*Exercise instructions*
Of the lines in the material below, print only those from the one containing "Where would you" to the one containing "Materials Figure [suppfig:rescale-dfe]", ends included, exactly as written and without pictures.

*-*-*

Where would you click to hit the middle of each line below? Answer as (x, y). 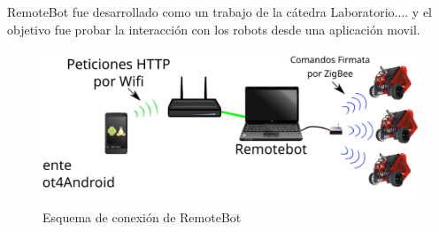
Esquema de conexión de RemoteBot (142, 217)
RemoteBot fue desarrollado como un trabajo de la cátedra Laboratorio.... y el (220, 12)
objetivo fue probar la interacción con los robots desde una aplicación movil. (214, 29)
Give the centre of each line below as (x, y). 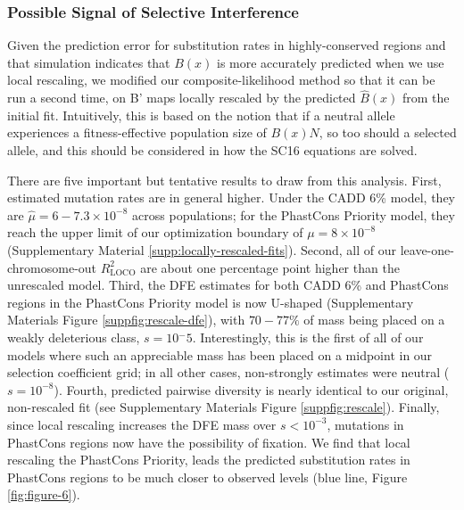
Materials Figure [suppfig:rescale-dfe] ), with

*-*-*

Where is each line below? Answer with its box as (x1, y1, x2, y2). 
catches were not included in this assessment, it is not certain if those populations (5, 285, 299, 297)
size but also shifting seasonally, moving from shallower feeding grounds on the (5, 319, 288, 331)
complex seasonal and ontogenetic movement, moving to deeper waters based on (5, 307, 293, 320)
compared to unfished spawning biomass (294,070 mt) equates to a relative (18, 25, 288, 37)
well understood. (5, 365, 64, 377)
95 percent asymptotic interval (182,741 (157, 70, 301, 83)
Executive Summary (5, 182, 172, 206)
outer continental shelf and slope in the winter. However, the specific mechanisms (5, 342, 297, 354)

*-*-*

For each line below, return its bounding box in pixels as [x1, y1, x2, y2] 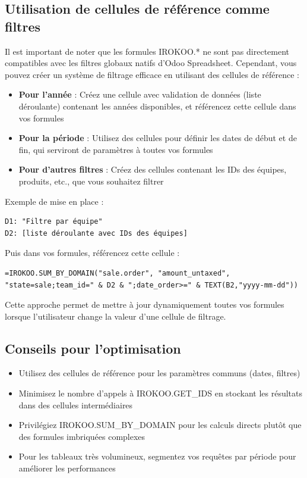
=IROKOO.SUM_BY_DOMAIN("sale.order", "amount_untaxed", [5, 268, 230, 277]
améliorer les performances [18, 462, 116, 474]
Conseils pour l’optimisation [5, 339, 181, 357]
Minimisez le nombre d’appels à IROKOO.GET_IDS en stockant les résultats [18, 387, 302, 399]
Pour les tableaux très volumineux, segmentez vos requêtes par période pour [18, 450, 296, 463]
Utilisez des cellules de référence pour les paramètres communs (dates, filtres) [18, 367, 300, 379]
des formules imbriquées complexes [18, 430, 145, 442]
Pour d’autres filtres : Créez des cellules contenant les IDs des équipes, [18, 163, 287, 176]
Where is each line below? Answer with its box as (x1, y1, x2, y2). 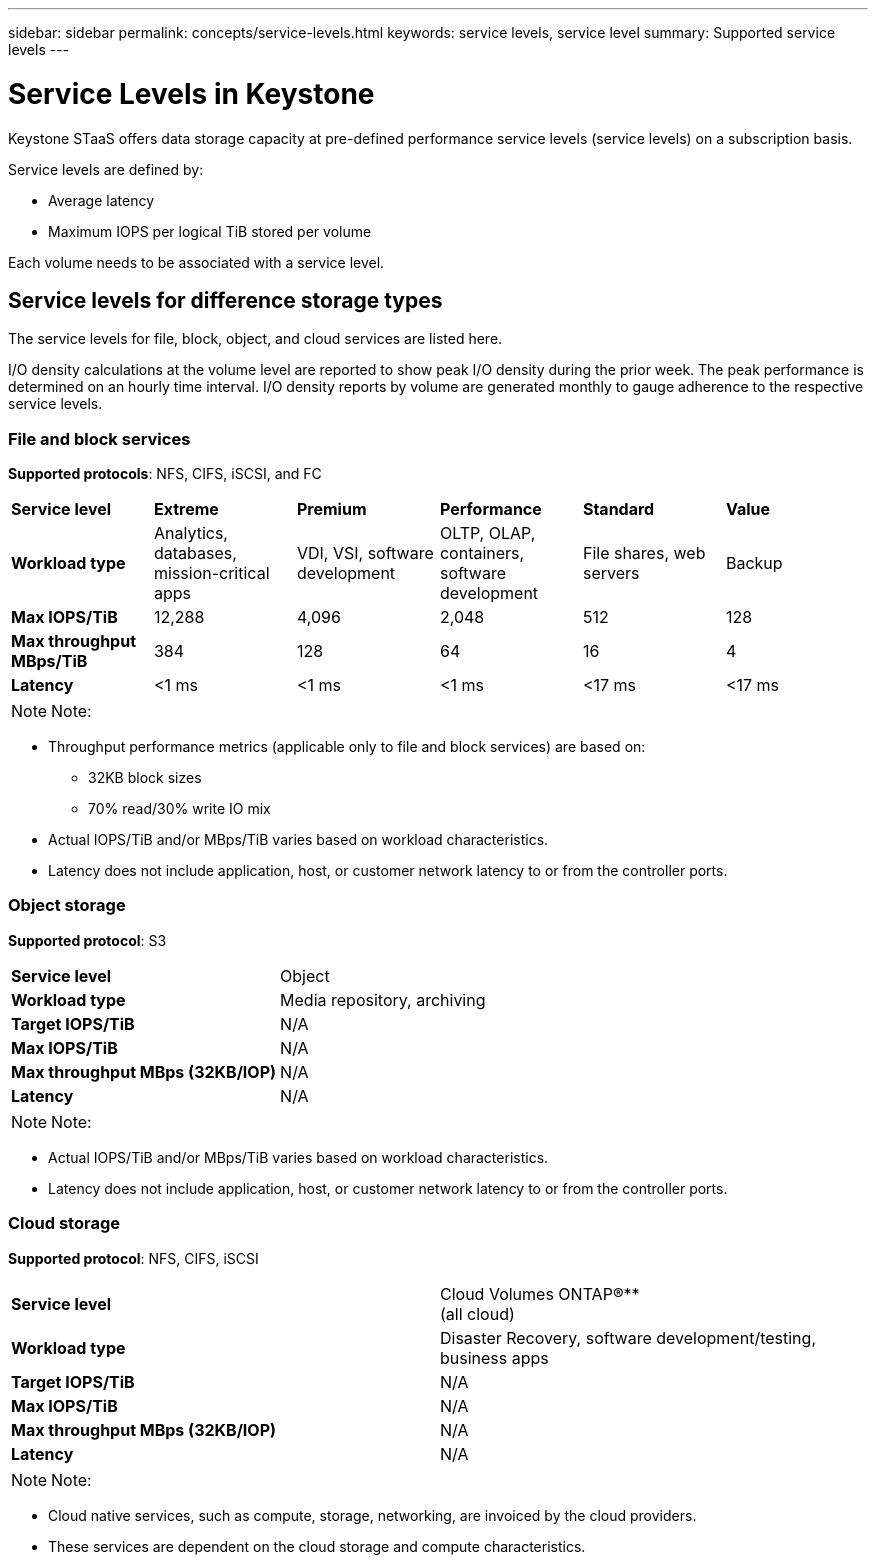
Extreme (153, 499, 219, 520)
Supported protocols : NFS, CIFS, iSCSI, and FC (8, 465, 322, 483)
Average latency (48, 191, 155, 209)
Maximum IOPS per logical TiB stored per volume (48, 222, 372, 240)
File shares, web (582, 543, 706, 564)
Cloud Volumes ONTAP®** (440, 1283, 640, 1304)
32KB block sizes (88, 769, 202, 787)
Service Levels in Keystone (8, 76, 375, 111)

*-*-*

*Answer area*
Where would you click to hit the middle of each line below? Answer as (x, y). 
Esquema de conexión de RemoteBot (142, 217)
RemoteBot fue desarrollado como un trabajo de la cátedra Laboratorio.... y el (220, 12)
objetivo fue probar la interacción con los robots desde una aplicación movil. (214, 29)
Give the centre of each line below as (x, y). 
Materials Figure [suppfig:rescale-dfe] ), with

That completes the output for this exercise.